Maxime France 8 Commentaires

La sortie de Lyon par l’ouest n’est pas aussi agréable que son entrée par les berges du Rhône, je me retrouve à pousser mon vélo dans des ruelles raides à 15% et à éviter les entrées d’autoroute. Je parviens à laisser Lyon et sa banlieue après 2 heures d’efforts et navigue à nouveau dans la nature. Le dénivelé me surprend, après la Vallée du Rhône, ce brusque changement met mes jambes à l’épreuve. Depuis St-Martin-en-Haut, tout en haut des Monts-Lyonnais, j’aperçois le Mont Blanc tout de neige vêtu. Je trouve un hébergement dans une ferme isolée chez Agnès et Bernard et comptabilise ainsi ma quatrième nuit au chaud consécutive.
Je sens le besoin de me retrouver seul à nouveau.

Je rejoins difficilement le haut de colline suivante et le Château de St-Bonnet. La vue y est splendide, le vent du sud se lève et des rafales violentes soulèvent poussières et gravillons. Une modèle photo le dos à l’air se risque à poser dans le vent ! Je quitte le château avec ce foutu vent en pleine face. Il réduit ma vitesse à 5-7 km/h et me force à trouver un coin de bivouac une quinzaine de kilomètres plus loin dans une petite forêt. Les grands mélèzes m’abritent mais leur haute cime craque dans la tempête. Plus de 3h de vélo pour les 30 derniers kilomètres, je suis lessivé…

Au matin, le vent s’est calmé et je profite ainsi de la descente gagnée difficilement la veille. Je suis subjugué par la beauté automnale de la Vallée de la Loire et la fraicheur de la saison rend les ascensions supportables. Je roule les yeux grands ouverts et chante à tue-tête le refrain de « Je n’aurai pas le temps » de Michel Fugain.

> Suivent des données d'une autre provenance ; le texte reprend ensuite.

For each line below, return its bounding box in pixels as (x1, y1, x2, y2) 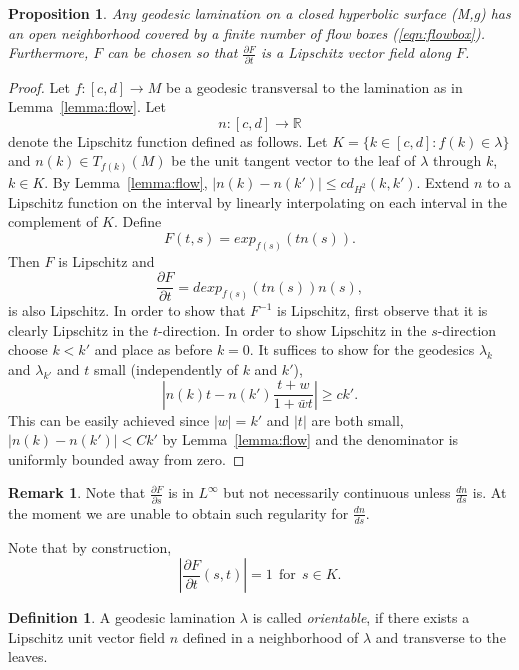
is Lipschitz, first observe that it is (277, 300, 488, 321)
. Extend (416, 171, 470, 192)
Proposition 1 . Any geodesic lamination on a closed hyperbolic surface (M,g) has (8, 3, 511, 23)
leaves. (8, 646, 48, 667)
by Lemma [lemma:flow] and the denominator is (162, 429, 459, 450)
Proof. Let (8, 76, 70, 97)
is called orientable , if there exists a (252, 607, 470, 628)
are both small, (311, 409, 404, 430)
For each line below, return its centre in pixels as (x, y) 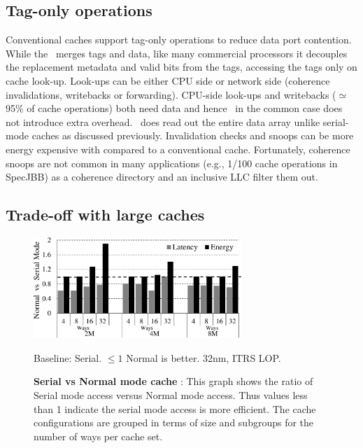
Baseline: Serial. (68, 357)
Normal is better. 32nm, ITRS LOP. (204, 357)
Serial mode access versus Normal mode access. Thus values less (171, 395)
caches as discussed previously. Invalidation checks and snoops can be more (193, 135)
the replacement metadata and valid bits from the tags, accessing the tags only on (181, 67)
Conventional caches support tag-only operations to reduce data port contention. (179, 40)
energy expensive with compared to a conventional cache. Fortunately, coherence (178, 149)
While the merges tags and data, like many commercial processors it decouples (177, 53)
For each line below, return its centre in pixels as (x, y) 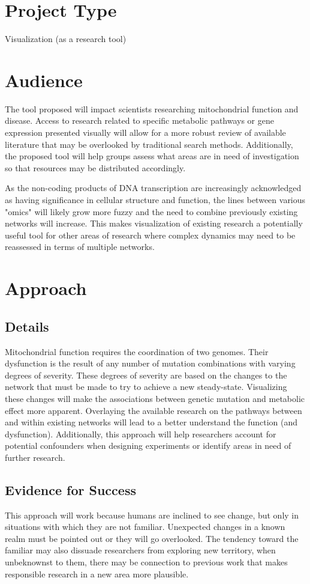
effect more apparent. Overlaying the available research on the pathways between (154, 410)
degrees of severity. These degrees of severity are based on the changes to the (146, 375)
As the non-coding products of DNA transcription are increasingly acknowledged (153, 188)
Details (27, 326)
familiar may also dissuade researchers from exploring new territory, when (140, 550)
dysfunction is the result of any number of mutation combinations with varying (150, 363)
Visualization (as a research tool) (66, 39)
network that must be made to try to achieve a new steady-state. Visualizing (146, 387)
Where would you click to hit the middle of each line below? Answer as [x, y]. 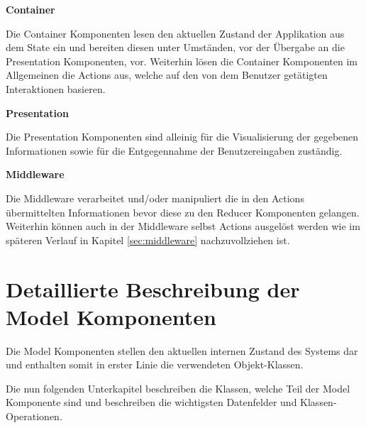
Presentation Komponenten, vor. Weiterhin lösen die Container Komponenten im [182, 61]
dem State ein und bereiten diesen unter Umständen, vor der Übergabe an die [175, 47]
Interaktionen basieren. [56, 88]
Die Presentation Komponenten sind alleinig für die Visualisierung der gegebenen [182, 137]
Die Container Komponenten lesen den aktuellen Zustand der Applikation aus [175, 33]
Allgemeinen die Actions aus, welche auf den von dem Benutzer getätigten [167, 75]
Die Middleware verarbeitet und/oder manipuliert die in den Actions [155, 198]
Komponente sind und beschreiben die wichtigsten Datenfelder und [151, 402]
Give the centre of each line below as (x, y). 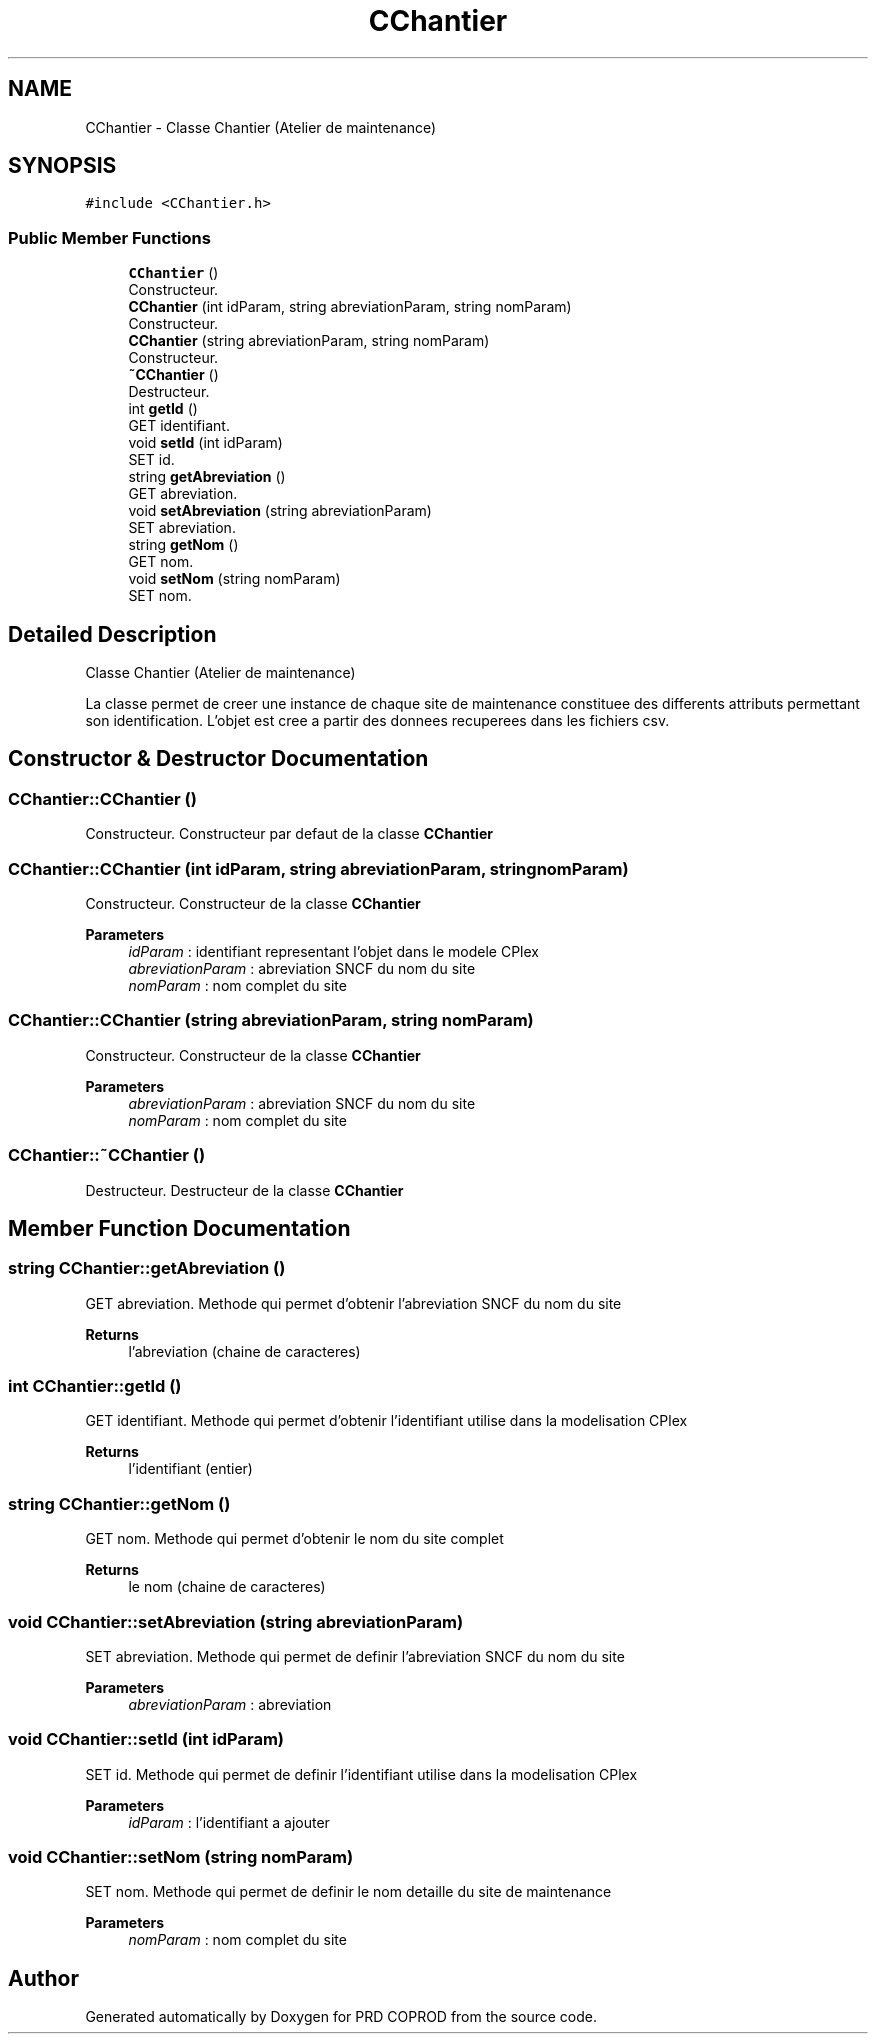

Me voilà en Auvergne ! J’arrive au Puy-En-Velay, ville départ du chemin de Compostelle GR35. Sa vieille ville me charme comme le reste me laisse indifférent. Je n’y traîne pas et reprends la route vers l’ouest laissant ainsi la Vallée de Loire pour sa voisine les Gorges de l’Allier. Après une nouvelle montée éreintante dans le vent, je bivouac à Bains (à prononcer « Binsse ») dans une nuit froide et sans nuages.

Bis repetita le lendemain, j’avale les kilomètres dans une magnifique descente vers St-Privat-d’Allier, puis remonte l’autre versant jusqu’à Saugues et les Monts de la Margeride où la fameuse Bête du Gevaudan aurait été aperçue le 12 janvier 1765..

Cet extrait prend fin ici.